The ependymoma's party trick is being a plastic tumor: it grows inside the fourth ventricle and, rather than respecting walls, oozes out through the little exit holes (the foramina) into the spaces around the brainstem. When you see a posterior fossa mass squeezing out of an opening like dough through a pasta press, ependymoma jumps up the list.
Don't forget the brainstem itself
Not every pediatric posterior fossa tumor is a discrete ball you can point at. Some diffuse gliomas infiltrate the brainstem itself — most notoriously expanding the pons — so the brainstem just looks swollen and abnormal on T2/FLAIR rather than showing a tidy enhancing mass. These are devastating and largely defined by where they grow and how they spread, not by a clean margin you can lasso.
Pediatric brain tumors are not exclusively a posterior fossa story. Plenty live above the tentorium — around the optic pathway and hypothalamus, in the pineal and suprasellar regions, or within the cerebral hemispheres. "Kid = posterior fossa" is a great starting bias, but a mass up top doesn't let a tumor off the hook.
Two habits that save you
First, image the whole neuraxis. Several of these tumors — medulloblastoma especially — like to seed CSF and drop metastases down the spine ("drop mets"). A brain MRI alone undersells the disease, so the spine gets imaged too, ideally before surgery stirs up blood that mimics tumor.

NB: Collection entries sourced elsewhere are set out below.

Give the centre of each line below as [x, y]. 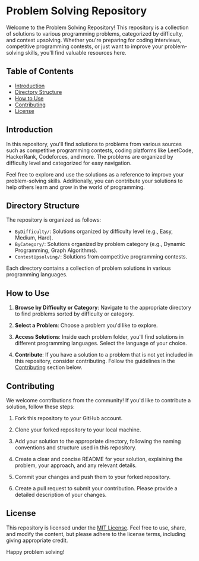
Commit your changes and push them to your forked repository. [93, 477]
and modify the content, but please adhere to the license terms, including [96, 534]
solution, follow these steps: [41, 406]
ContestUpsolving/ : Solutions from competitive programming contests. [101, 257]
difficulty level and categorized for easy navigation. [69, 163]
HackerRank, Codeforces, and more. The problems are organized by [90, 156]
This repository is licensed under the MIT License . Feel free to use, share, [96, 528]
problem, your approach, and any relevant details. [76, 465]
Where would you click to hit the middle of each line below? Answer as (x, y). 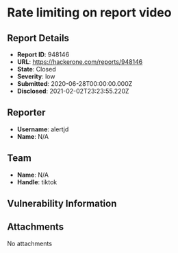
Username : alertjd (43, 129)
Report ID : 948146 (43, 54)
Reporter (26, 112)
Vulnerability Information (62, 204)
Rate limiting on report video (89, 13)
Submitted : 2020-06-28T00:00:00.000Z (75, 84)
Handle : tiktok (37, 182)
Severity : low (36, 76)
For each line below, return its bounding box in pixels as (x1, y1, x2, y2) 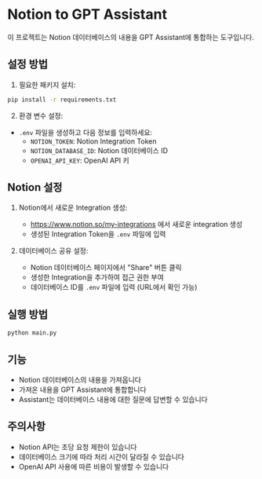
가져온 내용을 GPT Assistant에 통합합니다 (18, 385, 147, 394)
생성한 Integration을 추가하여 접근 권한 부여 (30, 272, 164, 282)
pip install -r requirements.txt (7, 96, 117, 104)
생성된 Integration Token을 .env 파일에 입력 (30, 229, 166, 239)
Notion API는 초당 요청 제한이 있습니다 (18, 442, 137, 452)
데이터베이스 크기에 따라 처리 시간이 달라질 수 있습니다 (18, 452, 185, 461)
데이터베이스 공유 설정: (18, 246, 89, 256)
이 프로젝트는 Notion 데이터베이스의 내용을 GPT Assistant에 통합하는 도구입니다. (7, 32, 254, 42)
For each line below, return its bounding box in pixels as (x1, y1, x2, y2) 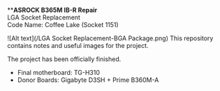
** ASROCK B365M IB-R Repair (7, 6, 98, 14)
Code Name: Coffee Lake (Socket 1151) (7, 21, 119, 28)
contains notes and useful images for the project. (7, 42, 149, 49)
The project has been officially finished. (7, 55, 122, 63)
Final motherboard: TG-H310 (17, 69, 100, 76)
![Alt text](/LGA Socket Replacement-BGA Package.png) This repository (7, 34, 214, 42)
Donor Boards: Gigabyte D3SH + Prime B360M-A (17, 76, 159, 84)
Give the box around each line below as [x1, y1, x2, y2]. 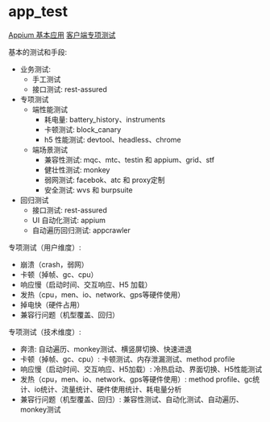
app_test [8, 2, 69, 21]
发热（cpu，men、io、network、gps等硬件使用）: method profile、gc [19, 374, 253, 384]
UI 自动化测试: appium [31, 215, 106, 225]
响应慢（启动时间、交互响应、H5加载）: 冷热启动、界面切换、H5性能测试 [19, 364, 263, 374]
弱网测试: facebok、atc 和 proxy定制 [44, 175, 165, 184]
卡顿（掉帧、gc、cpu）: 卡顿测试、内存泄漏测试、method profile [19, 354, 235, 364]
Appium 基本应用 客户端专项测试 [8, 30, 116, 39]
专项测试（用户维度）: [8, 242, 82, 252]
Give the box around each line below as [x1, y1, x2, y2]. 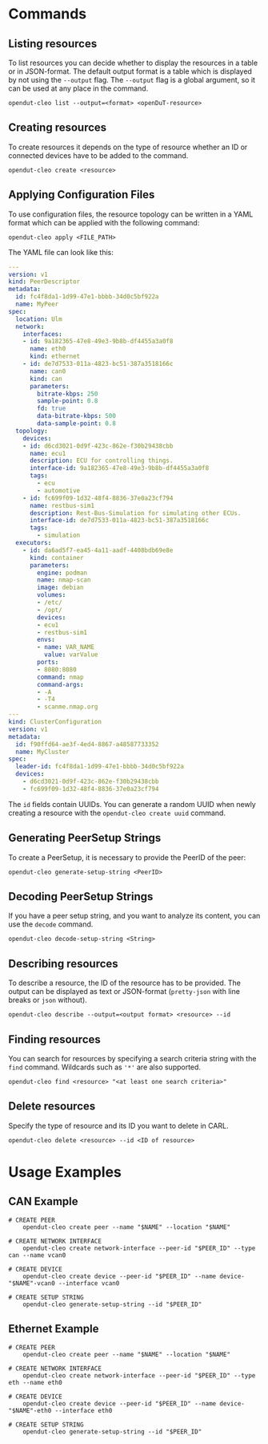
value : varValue [43, 651, 98, 659]
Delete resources [8, 1100, 96, 1113]
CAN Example [8, 1195, 78, 1208]
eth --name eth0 [8, 1378, 62, 1386]
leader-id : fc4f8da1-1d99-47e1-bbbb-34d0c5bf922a [15, 763, 184, 771]
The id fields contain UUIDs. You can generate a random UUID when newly [8, 799, 256, 809]
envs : [37, 635, 56, 644]
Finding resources [8, 1032, 102, 1046]
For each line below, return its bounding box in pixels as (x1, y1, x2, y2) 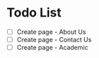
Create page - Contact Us (16, 36, 92, 43)
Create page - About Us (16, 28, 86, 36)
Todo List (6, 5, 62, 21)
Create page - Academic (16, 43, 88, 52)
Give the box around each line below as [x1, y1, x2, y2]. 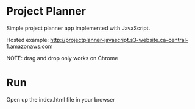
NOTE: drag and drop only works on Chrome [6, 54, 118, 62]
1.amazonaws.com [6, 43, 53, 50]
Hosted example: [6, 36, 49, 43]
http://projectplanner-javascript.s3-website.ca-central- [50, 36, 189, 43]
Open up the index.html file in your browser [6, 96, 115, 103]
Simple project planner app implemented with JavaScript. [6, 24, 151, 32]

Second, resist the urge to over-call the tissue type from pixels. Imaging narrows the list and tells the surgeon what they're walking into; the actual diagnosis comes from the pathologist and, increasingly, molecular markers that imaging can't see. Modern classification of these tumors leans heavily on genetics — which is exactly why your job is a confident short list, not a one-word verdict.
When you spot a posterior fossa mass in a child, narrate three things out loud: its compartment (in the ventricle, on the roof, or off in a hemisphere), its diffusion behavior, and the state of the ventricles upstream. Those three answers do most of the heavy lifting before you've named anything.
If you want the grown-up counterpart to compare against — same biology, different neighborhoods — the gliomas page and your general approach to brain MRI are the natural next stops. The single thing to carry out of here: in a child with headaches and a swollen ventricular system, go looking in the basement.